A Search Agent takes more time to answer to the user, maybe a few minutes, but yields more varied or less common results. It does so by automatically querying many open search engines and search boxes of important websites, working on the resulting pages and documents with Natural Language Processing (NLP) and Machine Learning (ML) techniques and filtering down the best results to present them to the user. A further difference is that a Search Agent can enter into a dialog with the user, allowing an iterative approach to finding out which of a thousand top results the user is really after.

This possibly sounds like meta-search engines to you, but there are important differences. A meta-search engine is still mostly a search engine, only that it saves the user from visiting all the regular search engines themselves. A Search Agent makes a tradeoff between time and result quality, while not needing its own full-text index. The agent interacts with the Web on behalf of the user, exploiting an intelligence of its own.
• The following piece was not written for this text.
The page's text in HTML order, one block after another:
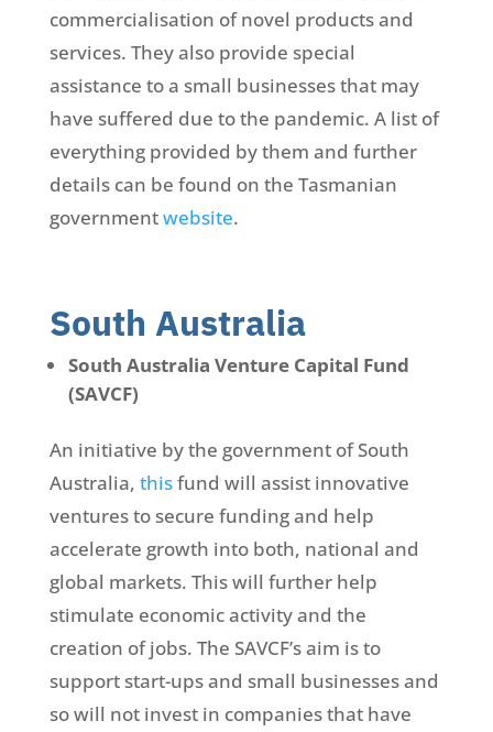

Search Agents take advantage of the plethora of queryable online sources on the Internet. There is too much for a single person to work through on their own, which calls for an automatic system. By not maintaining the expensive search index, Search Agents free up resources to help the user with other tasks, like disambiguation of search terms or providing an interactive natural language interface.

There is an explosion of new search engine startups on the Internet, all trying to beat the incumbents at their own game. Modern ML techniques have not been successfully deployed in the search arena, and doing so for an entire search index would be very expensive. A Search Agent product can take a different route: let the search providers do their thing, and add ML capability to the last mile, for filtering down a few thousand search results.

A lot of the technology to make this work is fairly well established: web servers and clients, use of APIs and querying of url endpoints, parsing HTML, etc. But the NLP and ML components are just as important and they are fairly cutting edge technology.

Word sense disambiguation is important, in case the user sees good results swamped out by the same term used in different meanings. The Search Agent can work with the user to specify which word sense is relevant and highlight such results. Text clustering is also important, to present just one specimen of each cluster of results, to give the user a better feel for everything that is out there to be found.

This idea is not entirely new, but it can be re-imagined in the context of today’s Web. With the help of an NLP or ML expert this could be the next big thing in search!